11. The appellants rely on -- 'Ghulam Jilani v. Muhammad', 39 Ind App 51 (PC) which was a case of a decree following an arbitration award. Their Lordships, while dealing with the provision of appeal under Section 522, Civil P. C. observed as follows at page 58:
'The principle of finality which finds expression in the Code is quite in accordance with the tendency of modern decisions in this country. The time has long gone by since the courts of this country shewed any disposition to sit as a Court of Appeal on awards in respect of matters of fact or in respect of matters of law.'
These observations show that their Lordships were against any appeal from the decision of the arbitrators once a decree followed on their award. But these words do not mean that if there was some obvious illegality in the very order of reference by the Court as distinct from the decision of the arbitrators, there could be no appeal from a decree based on an award on such illegal reference. The decision in --'Chhabba Lal's case', AIR 1946 P C 72 already cited makes it clear that if the reference to arbitration is itself obviously invalid, an appeal would lie on that ground. This decision does not, in any way, contradict the view taken by their Lordships in -- 'Ghulam Jilani's case' because they were dealing only with appeals from the award of the arbitrators on matters of fact or in respect of matters of law, and were not considering the question that the reference itself was invalid. Those words, therefore, in -- 'Ghulam Jilani's case' must be confined to cases where the reference is valid.

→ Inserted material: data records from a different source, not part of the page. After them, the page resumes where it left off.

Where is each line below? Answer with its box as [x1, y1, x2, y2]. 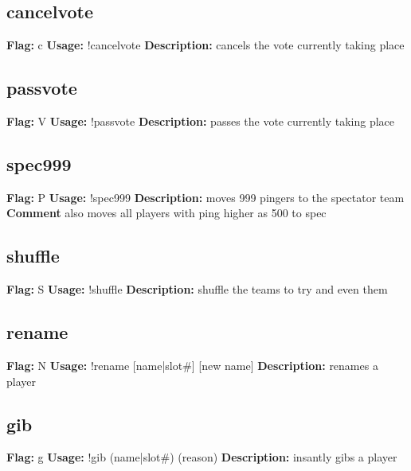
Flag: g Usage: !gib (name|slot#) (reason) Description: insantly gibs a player [6, 449, 397, 465]
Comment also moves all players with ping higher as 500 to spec [6, 204, 327, 221]
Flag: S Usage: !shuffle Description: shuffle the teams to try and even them [6, 281, 388, 298]
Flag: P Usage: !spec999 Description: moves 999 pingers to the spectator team [6, 189, 405, 205]
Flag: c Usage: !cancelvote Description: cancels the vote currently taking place [6, 37, 405, 53]
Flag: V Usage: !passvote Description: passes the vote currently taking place [6, 113, 395, 129]
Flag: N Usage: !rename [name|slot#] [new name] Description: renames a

12. In -- 'Sagwa's case', the Allahabad High. Court has extended the principle enunciated in -- 'Chhabbalal's case', AIR 1946 P C 72, to cases of consent decree. It seems that where there is patent want of consent either on account of some defect in law or on account of some party or other not joining in the compromise, the party affected can come in appeal treating the consent decree as no decree at all against him.
13. In the present case, there is an obvious defect in law in as much as the permission to compromise which was necessary to be recorded in writing under Order 32, Rule 7 was not recorded at all by the Court. In the absence of such record of permission, it may in a sense be said that the minor was not a party to the consent decree, and therefore the decree that was passed against him was not a consent decree within the meaning of Section 96. In this view of the matter I am of opinion that an appeal would lie against the original decree on behalf of the minors on the ground that they were not party to the consent decree as the court had not recorded any permission to their guardian to compromise. Hence, under these circumstances, I am not prepared to interfere in revision with the order rejecting the application for review.
14. I, therefore, dismiss the revision, but in view of the circumstances of the case, order parties to bear their own costs of the proceedings in review in both the Courts.